# Black & White version of Shelter?



## lectric (Nov 7, 2009)

There are B&W versions of all the books so far except Shelter. As a subscriber, can I get a B&W version of Shelter?

I remember someone else asking about this a while back, but couldn't find the thread (was unable to search the forums). So, sorry for the clutter, and consider this a bump. 

Thanks!


----------



## Morrus (Nov 7, 2009)

It was in the zip package when I uploaded it.  Are you sure it's not there?

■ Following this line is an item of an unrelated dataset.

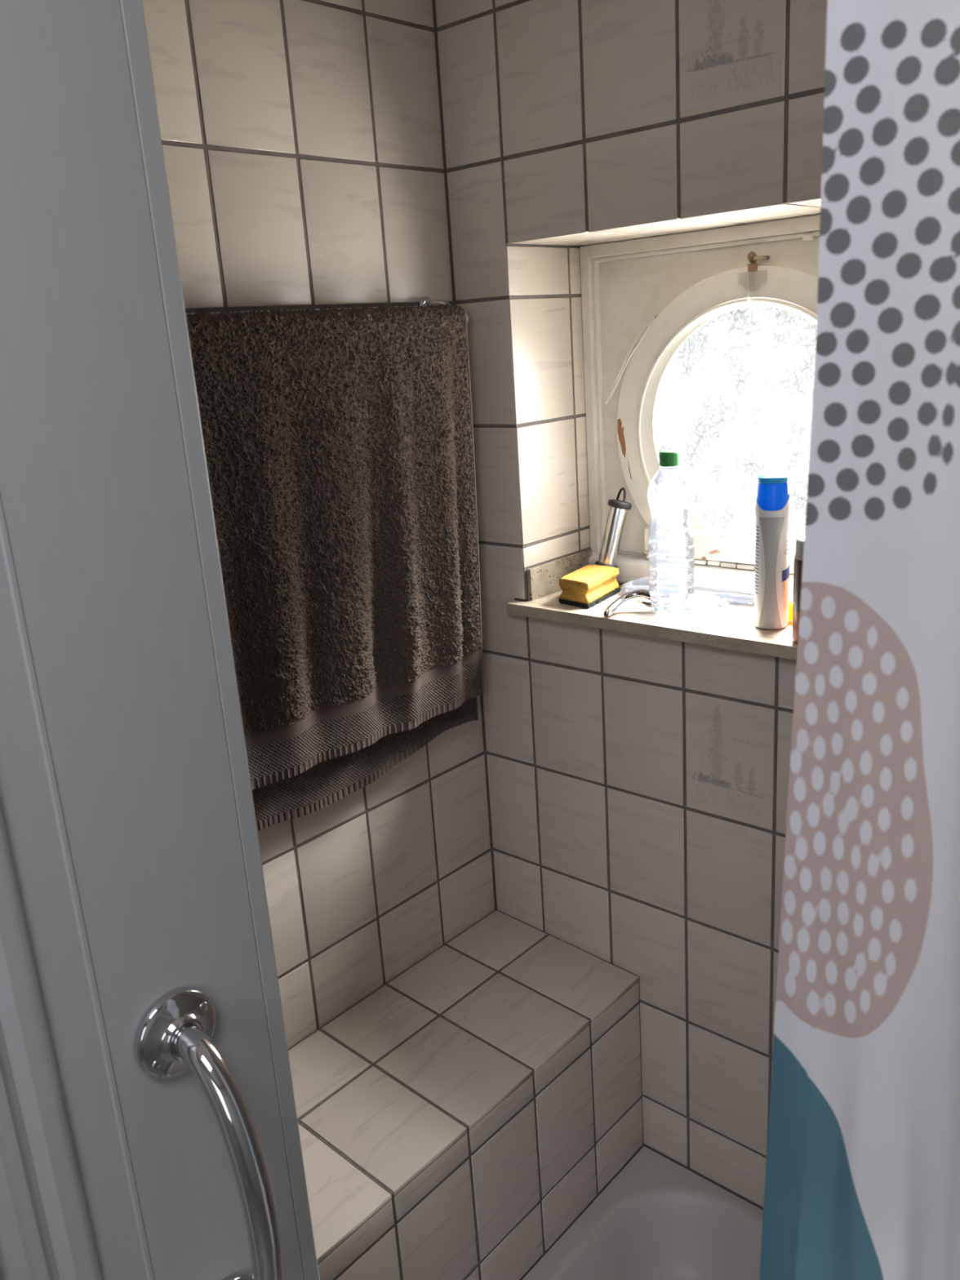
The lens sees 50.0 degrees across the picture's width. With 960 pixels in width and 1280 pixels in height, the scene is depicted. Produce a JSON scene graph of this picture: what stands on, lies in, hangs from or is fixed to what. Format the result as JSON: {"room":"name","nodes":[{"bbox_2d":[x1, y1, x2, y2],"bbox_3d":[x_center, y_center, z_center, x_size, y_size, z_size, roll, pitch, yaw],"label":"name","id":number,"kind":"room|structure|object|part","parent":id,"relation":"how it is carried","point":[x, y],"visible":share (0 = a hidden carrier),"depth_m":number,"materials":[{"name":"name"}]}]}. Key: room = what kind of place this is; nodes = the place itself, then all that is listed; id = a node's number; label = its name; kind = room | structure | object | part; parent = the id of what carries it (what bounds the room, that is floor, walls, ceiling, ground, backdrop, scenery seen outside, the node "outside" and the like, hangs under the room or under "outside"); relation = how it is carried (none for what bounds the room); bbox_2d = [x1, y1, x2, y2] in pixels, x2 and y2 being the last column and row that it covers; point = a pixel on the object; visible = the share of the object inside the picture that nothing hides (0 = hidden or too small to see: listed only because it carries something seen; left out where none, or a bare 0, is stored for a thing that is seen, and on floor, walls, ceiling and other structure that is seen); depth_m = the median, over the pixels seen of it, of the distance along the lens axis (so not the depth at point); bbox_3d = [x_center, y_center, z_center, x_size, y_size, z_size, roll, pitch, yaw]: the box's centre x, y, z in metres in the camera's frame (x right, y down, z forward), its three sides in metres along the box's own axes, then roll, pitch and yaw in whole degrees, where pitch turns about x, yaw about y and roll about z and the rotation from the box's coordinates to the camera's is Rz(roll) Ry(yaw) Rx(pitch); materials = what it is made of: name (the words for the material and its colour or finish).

Where did you download it from?  I'll double check it.


----------



## Morrus (Nov 7, 2009)

Oops, sorry.  I have _Banquet_ on the brain!  I didn't notice you said _Shelter_.   I'll double check.


----------



## lectric (Nov 7, 2009)

Thanks Morrus! 

I was wondering in general, when PDF's are updated, will we (subscribers) be notified so that we can download the new versions? 

In any case, please let us know if there are any new versions of any of the books, and if you can get a B&W version of Shelter.


----------



## Morrus (Nov 7, 2009)

lectric said:


> I was wondering in general, when PDF's are updated, will we (subscribers) be notified so that we can download the new versions?




I answered that yesterday in the other thread where you asked the same question.


----------